*** Recorded information ***
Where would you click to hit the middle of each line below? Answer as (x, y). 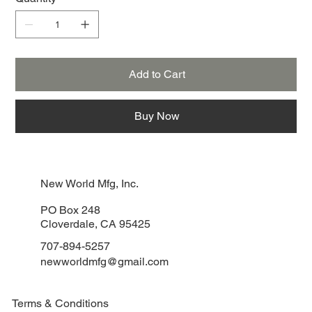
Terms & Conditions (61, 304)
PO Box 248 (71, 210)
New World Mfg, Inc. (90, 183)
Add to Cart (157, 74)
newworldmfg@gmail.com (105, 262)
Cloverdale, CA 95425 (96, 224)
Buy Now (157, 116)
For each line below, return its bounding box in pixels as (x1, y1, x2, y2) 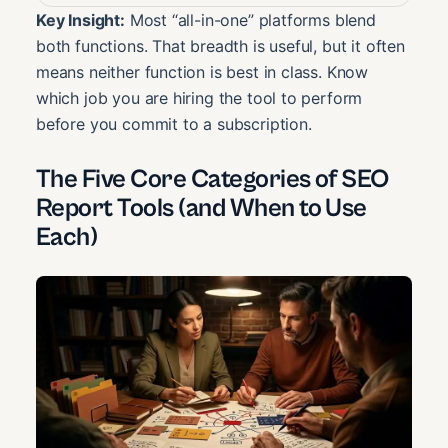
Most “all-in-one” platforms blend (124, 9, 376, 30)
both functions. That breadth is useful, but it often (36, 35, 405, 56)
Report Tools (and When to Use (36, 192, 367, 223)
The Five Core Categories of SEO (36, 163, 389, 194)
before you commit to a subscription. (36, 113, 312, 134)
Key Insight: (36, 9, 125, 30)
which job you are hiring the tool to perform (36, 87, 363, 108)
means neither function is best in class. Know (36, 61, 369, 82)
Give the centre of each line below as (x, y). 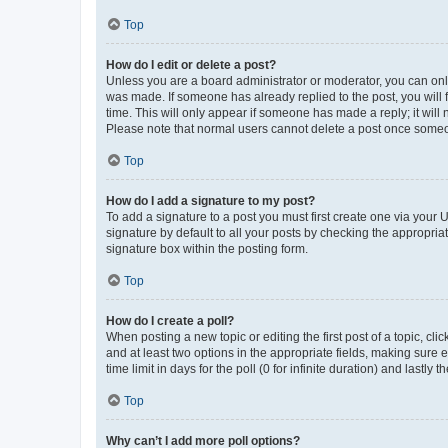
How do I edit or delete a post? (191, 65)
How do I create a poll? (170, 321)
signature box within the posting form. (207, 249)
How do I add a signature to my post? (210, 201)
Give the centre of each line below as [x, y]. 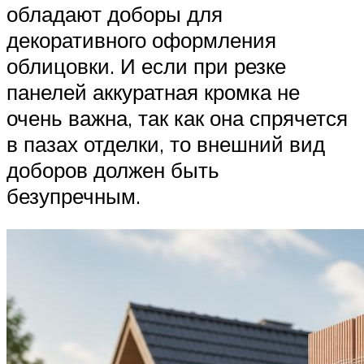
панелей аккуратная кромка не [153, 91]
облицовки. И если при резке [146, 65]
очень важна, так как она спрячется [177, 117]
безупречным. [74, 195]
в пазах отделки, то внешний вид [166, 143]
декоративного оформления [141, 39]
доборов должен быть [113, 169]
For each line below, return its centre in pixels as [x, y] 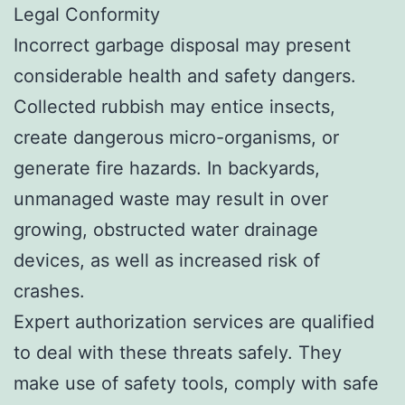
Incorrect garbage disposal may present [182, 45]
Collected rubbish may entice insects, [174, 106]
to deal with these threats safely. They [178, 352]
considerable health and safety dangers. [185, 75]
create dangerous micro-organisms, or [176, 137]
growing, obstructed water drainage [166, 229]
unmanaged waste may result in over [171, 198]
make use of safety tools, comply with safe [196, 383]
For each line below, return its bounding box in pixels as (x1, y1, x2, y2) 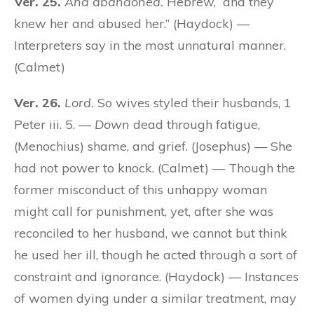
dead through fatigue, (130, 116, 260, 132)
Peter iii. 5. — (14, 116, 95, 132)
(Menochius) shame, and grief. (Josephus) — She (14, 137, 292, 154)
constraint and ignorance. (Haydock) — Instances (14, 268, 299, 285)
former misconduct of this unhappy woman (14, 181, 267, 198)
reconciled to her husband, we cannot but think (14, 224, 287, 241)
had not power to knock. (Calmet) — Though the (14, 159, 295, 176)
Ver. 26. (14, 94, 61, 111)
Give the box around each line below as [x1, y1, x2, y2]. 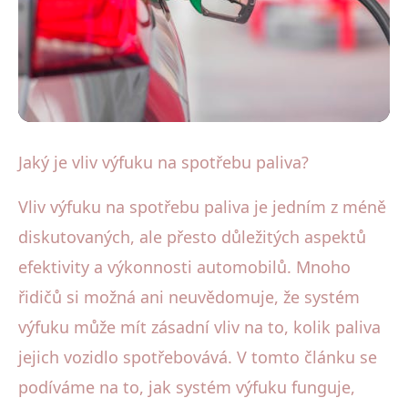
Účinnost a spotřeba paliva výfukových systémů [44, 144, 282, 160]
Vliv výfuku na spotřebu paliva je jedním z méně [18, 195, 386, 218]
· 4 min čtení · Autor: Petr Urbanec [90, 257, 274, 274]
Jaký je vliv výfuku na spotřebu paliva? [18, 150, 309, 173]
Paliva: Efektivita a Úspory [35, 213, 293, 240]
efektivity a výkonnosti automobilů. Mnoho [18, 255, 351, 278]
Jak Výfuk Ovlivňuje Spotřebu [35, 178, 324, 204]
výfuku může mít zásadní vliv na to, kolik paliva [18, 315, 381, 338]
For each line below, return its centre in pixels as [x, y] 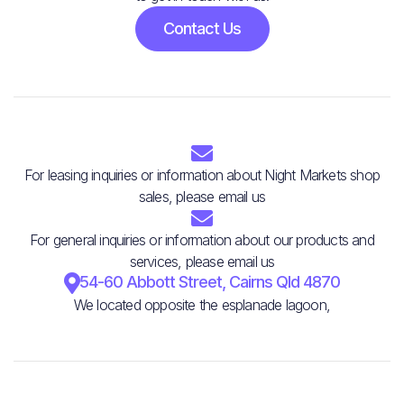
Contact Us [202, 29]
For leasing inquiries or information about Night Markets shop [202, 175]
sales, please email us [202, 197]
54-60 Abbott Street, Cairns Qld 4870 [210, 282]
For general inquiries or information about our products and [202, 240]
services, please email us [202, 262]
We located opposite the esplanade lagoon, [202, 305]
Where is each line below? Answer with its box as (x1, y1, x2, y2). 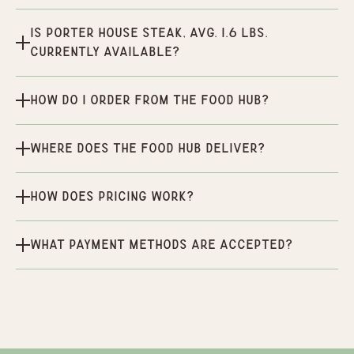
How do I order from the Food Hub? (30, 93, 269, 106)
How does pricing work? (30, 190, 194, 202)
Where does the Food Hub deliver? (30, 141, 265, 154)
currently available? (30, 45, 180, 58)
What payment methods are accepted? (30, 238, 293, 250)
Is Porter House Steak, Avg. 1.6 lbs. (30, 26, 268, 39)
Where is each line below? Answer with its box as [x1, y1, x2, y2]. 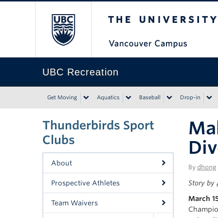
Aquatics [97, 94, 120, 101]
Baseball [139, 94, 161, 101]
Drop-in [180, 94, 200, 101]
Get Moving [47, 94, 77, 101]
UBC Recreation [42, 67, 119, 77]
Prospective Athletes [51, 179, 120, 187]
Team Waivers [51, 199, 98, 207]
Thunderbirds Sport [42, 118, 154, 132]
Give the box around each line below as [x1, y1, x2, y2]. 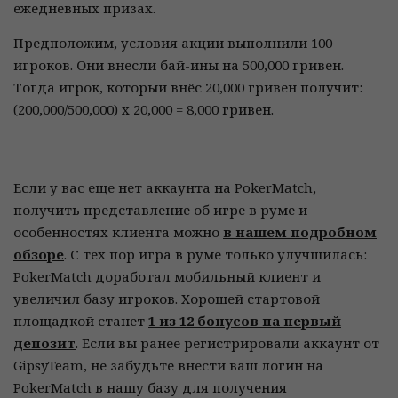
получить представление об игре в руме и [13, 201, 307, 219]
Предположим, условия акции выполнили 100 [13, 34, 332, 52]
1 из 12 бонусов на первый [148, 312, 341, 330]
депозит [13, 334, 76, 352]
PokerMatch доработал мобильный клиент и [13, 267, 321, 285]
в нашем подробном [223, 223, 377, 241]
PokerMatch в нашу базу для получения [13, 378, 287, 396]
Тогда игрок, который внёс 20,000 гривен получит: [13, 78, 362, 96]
*** End of Recorded information ***
*** Recorded information ***
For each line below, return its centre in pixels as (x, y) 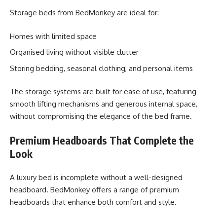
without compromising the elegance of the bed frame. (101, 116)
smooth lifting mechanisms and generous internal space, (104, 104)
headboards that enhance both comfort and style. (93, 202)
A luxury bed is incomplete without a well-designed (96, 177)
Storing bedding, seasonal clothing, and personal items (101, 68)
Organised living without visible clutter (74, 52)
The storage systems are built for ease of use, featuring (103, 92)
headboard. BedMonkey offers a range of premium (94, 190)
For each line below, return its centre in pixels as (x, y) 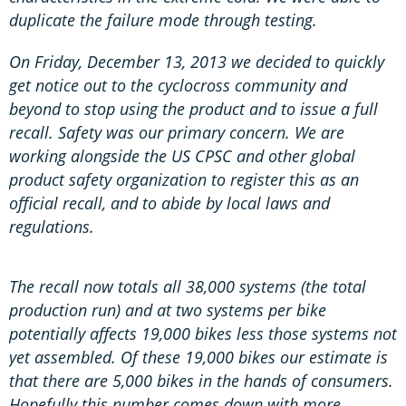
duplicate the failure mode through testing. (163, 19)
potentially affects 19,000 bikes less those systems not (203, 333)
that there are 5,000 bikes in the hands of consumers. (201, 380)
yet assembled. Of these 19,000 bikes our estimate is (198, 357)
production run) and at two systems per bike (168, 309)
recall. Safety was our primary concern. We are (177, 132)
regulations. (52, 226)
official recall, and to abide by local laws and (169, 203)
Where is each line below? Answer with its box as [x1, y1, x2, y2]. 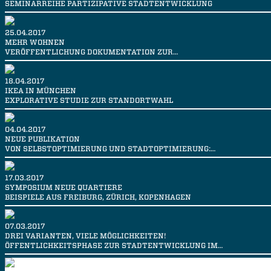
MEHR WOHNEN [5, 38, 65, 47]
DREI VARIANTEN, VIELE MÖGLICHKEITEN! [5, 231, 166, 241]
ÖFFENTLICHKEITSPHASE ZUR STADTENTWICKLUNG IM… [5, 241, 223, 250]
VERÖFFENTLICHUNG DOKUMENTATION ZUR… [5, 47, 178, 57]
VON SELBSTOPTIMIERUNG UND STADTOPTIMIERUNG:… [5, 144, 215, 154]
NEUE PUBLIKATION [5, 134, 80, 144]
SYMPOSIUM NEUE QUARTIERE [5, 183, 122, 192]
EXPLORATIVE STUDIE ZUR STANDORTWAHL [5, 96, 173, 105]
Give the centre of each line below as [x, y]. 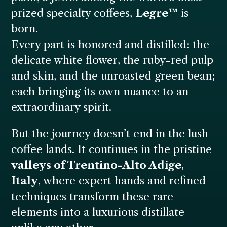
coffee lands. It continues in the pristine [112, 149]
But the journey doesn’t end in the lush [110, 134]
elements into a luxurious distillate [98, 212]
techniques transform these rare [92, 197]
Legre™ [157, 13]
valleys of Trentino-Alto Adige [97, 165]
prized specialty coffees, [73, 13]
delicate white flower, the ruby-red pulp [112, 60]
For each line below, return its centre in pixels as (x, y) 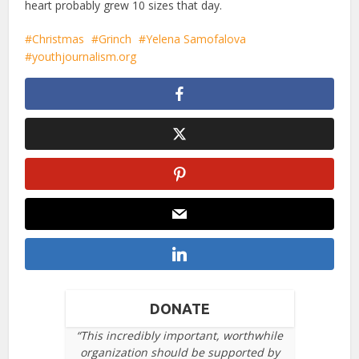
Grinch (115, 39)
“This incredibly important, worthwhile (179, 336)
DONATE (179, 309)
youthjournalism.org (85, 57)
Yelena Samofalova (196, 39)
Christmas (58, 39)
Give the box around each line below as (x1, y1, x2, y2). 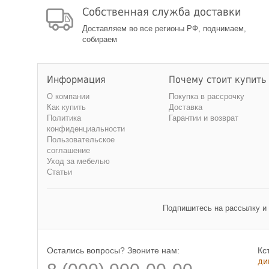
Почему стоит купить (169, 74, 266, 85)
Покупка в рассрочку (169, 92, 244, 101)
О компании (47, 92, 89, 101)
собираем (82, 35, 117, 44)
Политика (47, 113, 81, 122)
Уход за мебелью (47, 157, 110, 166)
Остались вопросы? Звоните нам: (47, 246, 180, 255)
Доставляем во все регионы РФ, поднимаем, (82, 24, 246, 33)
*** End of Recorded information ***
*** Recorded information ***
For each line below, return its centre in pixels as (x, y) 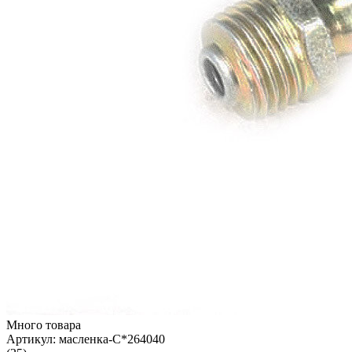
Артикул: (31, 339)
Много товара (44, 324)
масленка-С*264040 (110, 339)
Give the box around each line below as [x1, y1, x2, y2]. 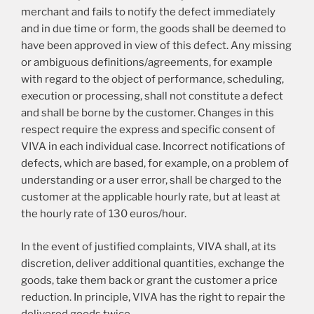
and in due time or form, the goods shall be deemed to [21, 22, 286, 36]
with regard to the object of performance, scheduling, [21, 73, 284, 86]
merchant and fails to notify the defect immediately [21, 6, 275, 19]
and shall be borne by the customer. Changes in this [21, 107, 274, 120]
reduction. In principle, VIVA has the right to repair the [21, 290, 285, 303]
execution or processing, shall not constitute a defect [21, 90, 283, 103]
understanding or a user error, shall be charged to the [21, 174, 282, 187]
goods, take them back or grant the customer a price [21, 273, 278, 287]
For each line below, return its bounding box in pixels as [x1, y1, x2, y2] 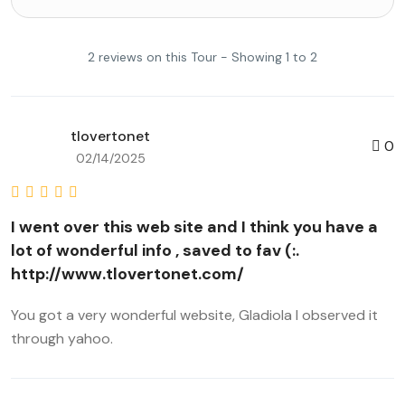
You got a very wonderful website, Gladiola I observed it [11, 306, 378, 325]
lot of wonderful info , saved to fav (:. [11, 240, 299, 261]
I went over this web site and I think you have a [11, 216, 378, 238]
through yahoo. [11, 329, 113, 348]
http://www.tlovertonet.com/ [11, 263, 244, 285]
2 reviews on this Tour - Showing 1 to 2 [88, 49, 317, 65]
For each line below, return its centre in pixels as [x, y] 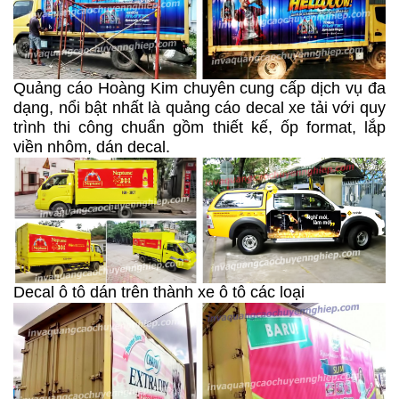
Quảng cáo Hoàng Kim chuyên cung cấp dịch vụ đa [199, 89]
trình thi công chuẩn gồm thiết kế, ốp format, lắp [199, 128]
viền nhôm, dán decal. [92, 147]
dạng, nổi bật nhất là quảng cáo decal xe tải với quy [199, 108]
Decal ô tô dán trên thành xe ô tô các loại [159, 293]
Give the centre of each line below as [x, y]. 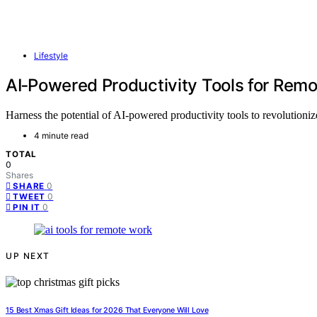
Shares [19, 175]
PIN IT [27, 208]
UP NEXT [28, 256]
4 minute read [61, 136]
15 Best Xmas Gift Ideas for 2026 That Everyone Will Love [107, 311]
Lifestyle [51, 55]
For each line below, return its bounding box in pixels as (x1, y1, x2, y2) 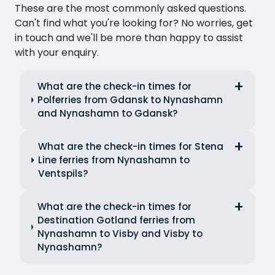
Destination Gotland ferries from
*** End of Recorded information ***
Instructions to follow ▸ Beginning with the line above that contains "Team Waivers [51, 199, 98, 207]" and ending with the line that contains "Тогда игрок, который", quote each line exactly, keeping out the pictures.

Response to this exercise ▸
Team Waivers [51, 199, 98, 207]
Thunderbirds Sport [42, 118, 154, 132]
Give the box around each line below as [x1, y1, x2, y2]. 
получить представление об игре в руме и [13, 201, 307, 219]
Предположим, условия акции выполнили 100 [13, 34, 332, 52]
1 из 12 бонусов на первый [148, 312, 341, 330]
депозит [13, 334, 76, 352]
PokerMatch доработал мобильный клиент и [13, 267, 321, 285]
в нашем подробном [223, 223, 377, 241]
PokerMatch в нашу базу для получения [13, 378, 287, 396]
Тогда игрок, который внёс 20,000 гривен получит: [13, 78, 362, 96]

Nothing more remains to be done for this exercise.